6 Attesa tale circostanza, la parte appellata, ritenuto configurabile un overruling in ragione del mutamento giurisprudenziale imprevedibile e, comunque, successivo alla pronuncia di primo grado, chiede alternativamente la rimessione in termini ovvero la disapplicazione del principio di diritto enunciato dalle intervenute Sezioni Unite.
Le soluzioni prospettate non meritano accoglimento.
Occorre, infatti, osservare come non può parlarsi propriamente di overruling. La decisione delle Sezioni Unite non può ritenersi imprevedibile sotto diversi profili.
In primo luogo, preme rilevare come la tesi del 2015 poc'anzi riportata non sia stata inaugurata dalla Corte di Cassazione nella composizione più autorevole, massima espressione della funzione nomofilattica, bensì da una sezione della stessa.
Tale circostanza rende plausibile l'adozione di un diverso orientamento tanto all'interno di altre sezioni, quanto da parte delle Sezioni Unite.
In aggiunta a ciò, occorre osservare come, a seguito della pronuncia dalla terza sezione della Cassazione nel 2015, l'orientamento giurisprudenza era tutt'altro che pacifico, sussistendo tesi contrapposte nella giurisprudenza di merito;
anche questa
Corte, infatti, già nel 2019 si era espressa a favore dell'orientamento oggi adottato dalla sentenza n. 19596 del 2020 (cfr.

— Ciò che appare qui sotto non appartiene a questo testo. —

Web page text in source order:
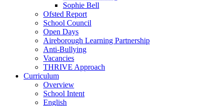
Sophie Bell
Ofsted Report
School Council
Open Days
Aireborough Learning Partnership
Anti-Bullying
Vacancies
THRIVE Approach
Curriculum
Overview
School Intent
English
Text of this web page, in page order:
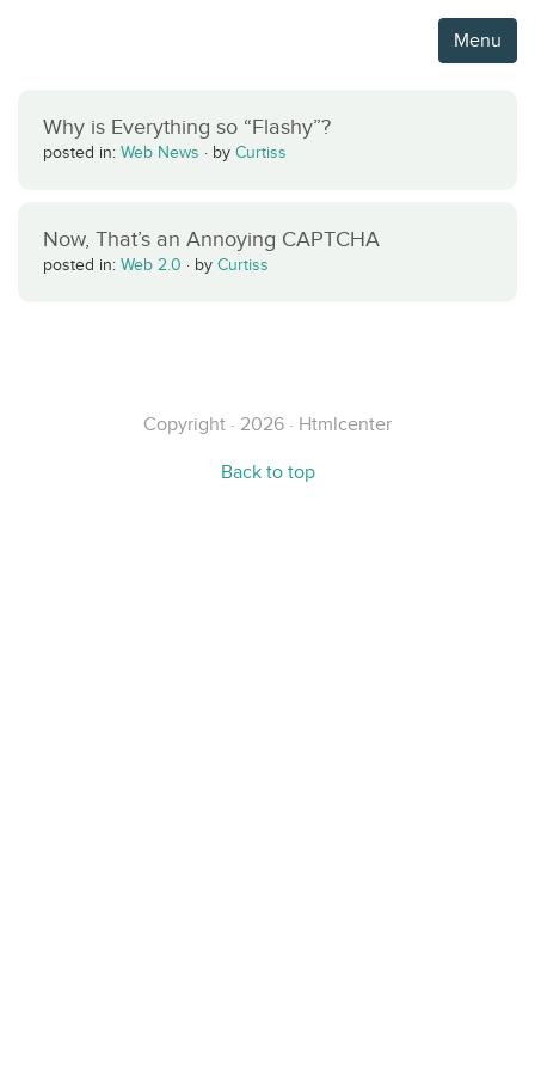
Menu
Why is Everything so “Flashy”?
posted in: Web News · by Curtiss
Now, That’s an Annoying CAPTCHA
posted in: Web 2.0 · by Curtiss
Copyright · 2026 · Htmlcenter
Back to top

CA Palermo, 3 civile, sentenza 17 maggio
2019 n. 1014).
Inoltre, va osservato come l'ordinanza di rimessione alle Sezioni Unite del 2020
(n. 18741/2019) sia stata adottata - da parte della medesima terza sezione che aveva inaugurato l'orientamento del 2015 - il 12 luglio 2019, data precedente alla pubblicazione della sentenza di primo grado.

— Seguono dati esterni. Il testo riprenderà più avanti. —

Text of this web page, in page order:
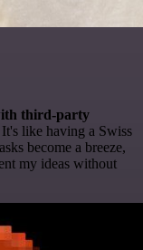
third-party
It's like having a Swiss
become a breeze,
my ideas without
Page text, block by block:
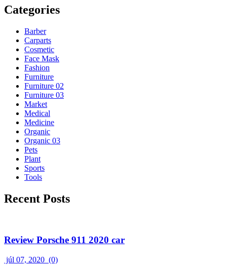
Categories
Barber
Carparts
Cosmetic
Face Mask
Fashion
Furniture
Furniture 02
Furniture 03
Market
Medical
Medicine
Organic
Organic 03
Pets
Plant
Sports
Tools
Recent Posts
Review Porsche 911 2020 car
júl 07, 2020 (0)
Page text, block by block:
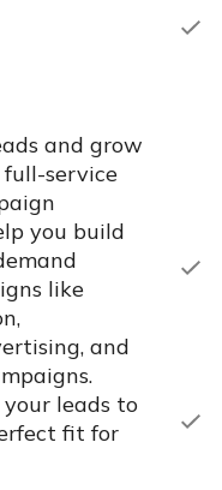
and grow
service
you build
like
and
leads to
fit for
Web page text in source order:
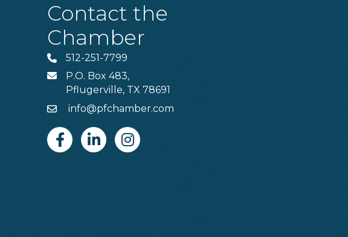
Contact the
Chamber
Phone512-251-7799
MAILP.O. Box 483,
Pflugerville, TX 78691
Emailinfo@pfchamber.com
FacebookLinkedinInstagram
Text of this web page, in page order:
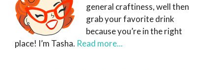
general craftiness, well then
grab your favorite drink
because you’re in the right
place! I’m Tasha. Read more...

Tali circostanze, quindi, portano a concludere per la non imprevedibilità dell'orientamento seguito dalle Sezioni Unite del 2020 e, pertanto, per la non configurabilità di un vero e proprio “overruling”. Rimangono, perciò, assorbite le conseguenti richieste di rimessione in termini o disapplicazione del principio di diritto.
7 Pertanto, l'improcedibilità colpisce la domanda monitoria proposta dalla Banca,
e per conseguenza, nessun esame e decisione nel merito della stessa domanda è possibile.
Quanto alle spese processuali (di cui al secondo motivo di appello), tenuto conto, da un lato, del revirement giurisprudenziale sopravvenuto alla pubblicazione della sentenza impugnata e, per altro verso, dell'infondatezza del motivo incidentale proposto dalla parte appellata, si ritiene congruo compensare per 4/5 le spese di lite di entrambi i giudizi e condannare la parte appellata per il restante quinto da liquidare in complessivi € 3.500,00 per compensi, oltre oneri forfettari, CPA e IVA;
Visto l'art. 13 DPR 115/2002 (come modificato dall'art. 1 commi 17 e 18 della
L. 228/2012, in vigore dal 31.1.2013), si deve dare atto della sussistenza dei presupposti, a carico dell'appellata/appellante incidentale, dell'obbligo di pagare un ulteriore importo a titolo di contributo unificato, pari a quello corrisposto per l'impugnazione.
P.Q.M.
La Corte d'Appello, Sezione III civile, disattesa ogni diversa e contraria istanza, domanda ed eccezione, definitivamente pronunciando così provvede:
1) in accoglimento dell'appello proposto da e Parte_1 [...]
nei confronti di Parte_3 Controparte_3
avverso la sentenza n. 267/2020, pubblicata dal Tribunale di Marsala
[...]
in data 23.04.2020, dichiara improcedibile il ricorso per decreto ingiuntivo (n.
464/2017 emesso in data 7.6.2017 dal Tribunale di Marsala), proposto in data
1°.
6.2017 da Banca di Credito Cooperativo Sen. Pietro Grammatico di Paceco;
2) condanna parte appellata al pagamento, in favore della parte appellante, di 4/5 delle spese del presente giudizio, che liquida nell'intero in complessivi € 3.500,00 e dichiara compensata la restante misura di 1/5;
8 3) dà atto della sussistenza dei presupposti, a carico dell'appellata, dell'obbligo di pagare un ulteriore importo a titolo di contributo unificato, pari a quello corrisposto per l'impugnazione, ai sensi dell'art. 13 DPR 115/2002 (come modificato dall'art. 1 commi 17 e 18 della L. 228/2012).
Così deciso in Palermo, nella Camera di consiglio della Terza Sezione Civile il giorno 30.10.2025.